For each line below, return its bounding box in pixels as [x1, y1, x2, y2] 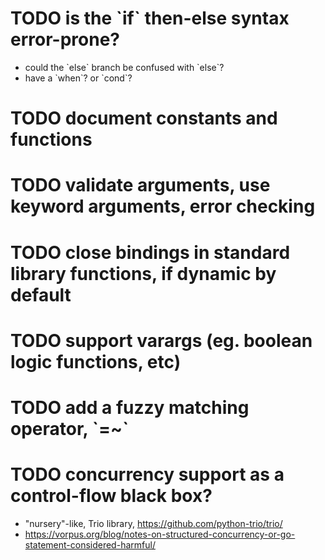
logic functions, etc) [10, 350, 182, 373]
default [10, 283, 72, 306]
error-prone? [10, 28, 120, 51]
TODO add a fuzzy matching [10, 396, 250, 419]
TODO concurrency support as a [10, 463, 285, 486]
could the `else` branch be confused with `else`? [24, 61, 225, 73]
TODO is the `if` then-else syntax [10, 7, 290, 30]
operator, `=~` [10, 417, 130, 440]
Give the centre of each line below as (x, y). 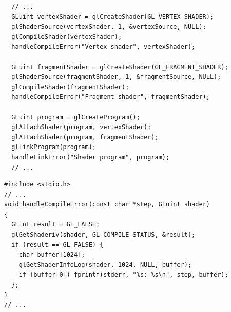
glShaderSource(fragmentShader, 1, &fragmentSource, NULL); (116, 77)
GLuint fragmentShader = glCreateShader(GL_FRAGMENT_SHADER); (120, 67)
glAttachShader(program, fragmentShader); (85, 137)
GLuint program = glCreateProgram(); (76, 117)
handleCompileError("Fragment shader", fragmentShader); (111, 97)
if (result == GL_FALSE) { (57, 245)
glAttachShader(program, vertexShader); (81, 127)
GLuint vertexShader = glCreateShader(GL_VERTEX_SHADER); (113, 17)
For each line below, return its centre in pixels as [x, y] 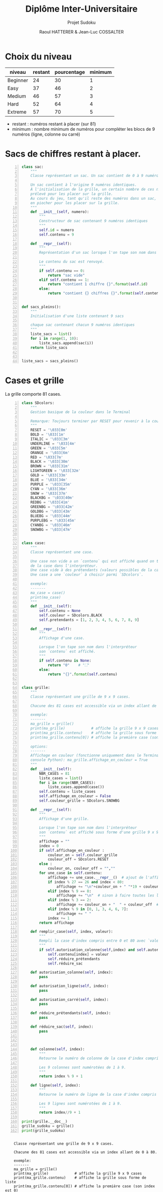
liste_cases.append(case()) [76, 787]
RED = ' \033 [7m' [47, 457]
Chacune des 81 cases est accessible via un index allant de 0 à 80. [86, 1152]
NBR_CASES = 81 [54, 773]
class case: [34, 543]
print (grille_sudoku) [43, 1131]
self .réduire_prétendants [74, 959]
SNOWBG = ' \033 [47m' [51, 529]
•••••
* [WHAT IS BEING ASKED]
Give the data above again in full and unchanged, skipping the pictures.

* [EXERCISE SOLUTION]
For each line below, return its bounding box in pixels as [x1, y1, x2, y2] 
logic functions, etc) [10, 350, 182, 373]
default [10, 283, 72, 306]
error-prone? [10, 28, 120, 51]
TODO add a fuzzy matching [10, 396, 250, 419]
TODO concurrency support as a [10, 463, 285, 486]
could the `else` branch be confused with `else`? [24, 61, 225, 73]
TODO is the `if` then-else syntax [10, 7, 290, 30]
operator, `=~` [10, 417, 130, 440]
Give the centre of each line below as (x, y). 
glShaderSource(fragmentShader, 1, &fragmentSource, NULL); (116, 77)
GLuint fragmentShader = glCreateShader(GL_FRAGMENT_SHADER); (120, 67)
glAttachShader(program, fragmentShader); (85, 137)
GLuint program = glCreateProgram(); (76, 117)
handleCompileError("Fragment shader", fragmentShader); (111, 97)
if (result == GL_FALSE) { (57, 245)
glAttachShader(program, vertexShader); (81, 127)
GLuint vertexShader = glCreateShader(GL_VERTEX_SHADER); (113, 17)
For each line below, return its centre in pixels as [x, y] 
liste_cases.append(case()) [76, 787]
RED = ' \033 [7m' [47, 457]
Chacune des 81 cases est accessible via un index allant de 0 à 80. [86, 1152]
NBR_CASES = 81 [54, 773]
class case: [34, 543]
print (grille_sudoku) [43, 1131]
self .réduire_prétendants [74, 959]
SNOWBG = ' \033 [47m' [51, 529]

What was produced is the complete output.